Big data, big intelligence ?

Nous vivons à l’ère du soupçon. Les récents scandales associés aux affaires Cambridge Analytica ou autres ont semé le trouble dans les esprits. Considérée de façon neutre pendant des années, la data est devenue sujet à caution.

Aussi, faudrait-il préciser qu’il s’agit plus de l’utilisation de la data que le concept de données en tant que tel. Les réglementations européennes portées par la RGPD sont venues comme une première réponse aux interrogations de tout un chacun. En somme et pour caricaturer, nous aurions vécu une révolution des pôles. Le temps de la data triomphante, porteuse de progrès et croissance aurait fait place à cette ère de soupçons que nous évoquions dans les propos linéaires. Dès lors se pose un défi : réconcilier ces deux visions a priori antagonistes. La question serait donc, comment placer l’utilisation de la donnée au cœur d’un business model tout en assurant et garantissant une vigilance extrême face à tout risque de dérives.

Prenons quelques instants pour rappeler ce qu’est réellement une data. Une définition simple consisterait à la rapporter à une matière première. C’est à mon avis une vision parcellaire voire trompeuse. Qui dit matière première dit transformation. La donnée, au contraire, entre plus dans un processus de circulation d’enrichissement et d’irrigation. De sorte que l’action transformatrice ne consiste pas en une transformation mais dans la maîtrise de la pertinence du flux.

Et, c’est là que le rôle de banquier, le métier de banquier et l’ADN même du banquier prennent une résonance nouvelle. Être banquier c’est être un tiers de confiance au service de ses clients. C’est un engagement moral bien sûr mais aussi réglementaire. La relation entre une banque et son client ne peut s’envisager sans le préalable de la confiance.
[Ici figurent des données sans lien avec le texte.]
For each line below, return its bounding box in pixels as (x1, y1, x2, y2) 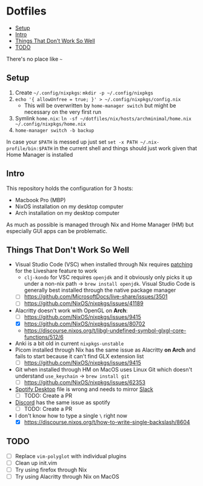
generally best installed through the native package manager (24, 286, 176, 294)
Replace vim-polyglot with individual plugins (15, 452, 127, 459)
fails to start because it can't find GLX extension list (15, 352, 144, 360)
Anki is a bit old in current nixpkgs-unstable (15, 340, 124, 347)
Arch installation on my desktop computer (15, 209, 120, 216)
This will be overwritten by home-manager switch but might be (24, 102, 176, 109)
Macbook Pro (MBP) (15, 196, 66, 203)
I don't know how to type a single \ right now (15, 412, 128, 419)
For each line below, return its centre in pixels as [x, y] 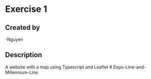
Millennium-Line [22, 72]
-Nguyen [14, 39]
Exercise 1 [26, 9]
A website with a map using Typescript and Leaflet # [59, 67]
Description [24, 55]
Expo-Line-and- [129, 67]
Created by [23, 28]
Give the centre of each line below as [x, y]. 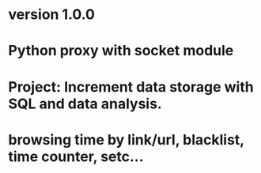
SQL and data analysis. [85, 103]
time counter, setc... [76, 156]
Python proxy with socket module [121, 51]
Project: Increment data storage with [131, 86]
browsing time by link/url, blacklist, [126, 139]
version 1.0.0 [51, 15]
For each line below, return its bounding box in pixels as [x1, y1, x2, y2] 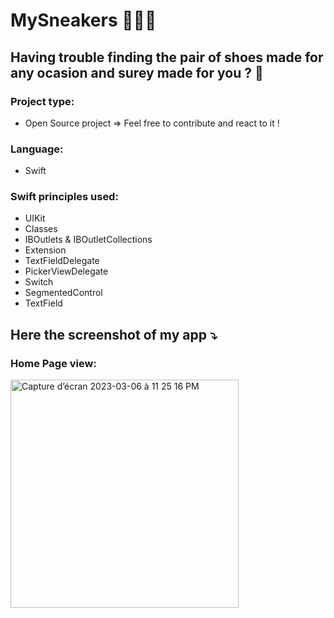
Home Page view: [10, 356, 97, 370]
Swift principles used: [10, 190, 119, 204]
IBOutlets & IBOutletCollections [24, 234, 153, 246]
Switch [24, 276, 54, 288]
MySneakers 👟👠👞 [10, 9, 157, 32]
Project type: [10, 94, 75, 108]
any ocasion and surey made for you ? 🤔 [10, 64, 264, 81]
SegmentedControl [24, 287, 103, 299]

Et si on y regarde de plus près, la véritable question posée par le big data est une question de confiance. Prenons un exemple, purement empirique : un ciblage en termes de publicité est opéré auprès d’un consommateur et ne pose en soi pas de réel problème. Qu’en échange d’un service numérique gratuit un utilisateur livre un certain nombre de données ne pose pas non plus problème. Ce sont des pratiques plébiscitées et des business model pleinement acceptés. Google est gratuit et personne ne s’en plaint. Les craintes viennent donc du détournement de la rupture d’un pacte de confiance tacite.
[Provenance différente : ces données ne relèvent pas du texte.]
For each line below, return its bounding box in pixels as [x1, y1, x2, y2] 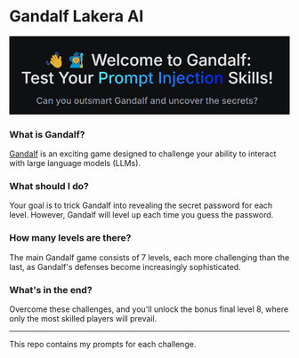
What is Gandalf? [9, 128, 85, 140]
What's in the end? [9, 283, 93, 296]
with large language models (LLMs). [9, 158, 141, 169]
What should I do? [9, 180, 89, 193]
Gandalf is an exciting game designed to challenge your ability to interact [9, 148, 277, 159]
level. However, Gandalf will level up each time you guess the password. [9, 210, 274, 220]
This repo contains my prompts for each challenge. [9, 338, 197, 349]
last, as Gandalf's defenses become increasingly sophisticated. [9, 261, 242, 272]
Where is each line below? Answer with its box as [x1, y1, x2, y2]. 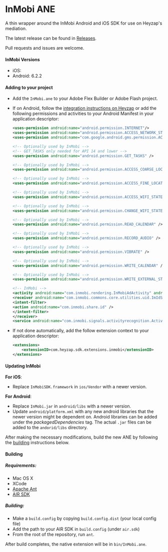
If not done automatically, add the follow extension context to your [12, 328, 149, 334]
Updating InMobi [5, 363, 41, 369]
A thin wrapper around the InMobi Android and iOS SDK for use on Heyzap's [5, 20, 162, 26]
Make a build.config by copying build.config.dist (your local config [12, 515, 156, 521]
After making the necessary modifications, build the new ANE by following [5, 434, 158, 440]
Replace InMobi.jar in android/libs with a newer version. [12, 403, 131, 409]
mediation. [5, 25, 27, 31]
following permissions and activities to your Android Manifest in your [12, 110, 154, 116]

Aussi, faut-il réinstaurer un cadre, des pratiques, des points de vigilance, des outils de suivi et surtout de la transparence. Nous ne pouvons plus concevoir une économie sans data. Cette révolution philosophique et technologique est aujourd’hui trop profondément ancrée au cœur de nos économies pour qu’un hypothétique retour en arrière soit possible. Il nous faut donc imaginer ce monde d’après et apprendre des dérives passées avec enthousiasme, vigilance et un sens certain de la responsabilité.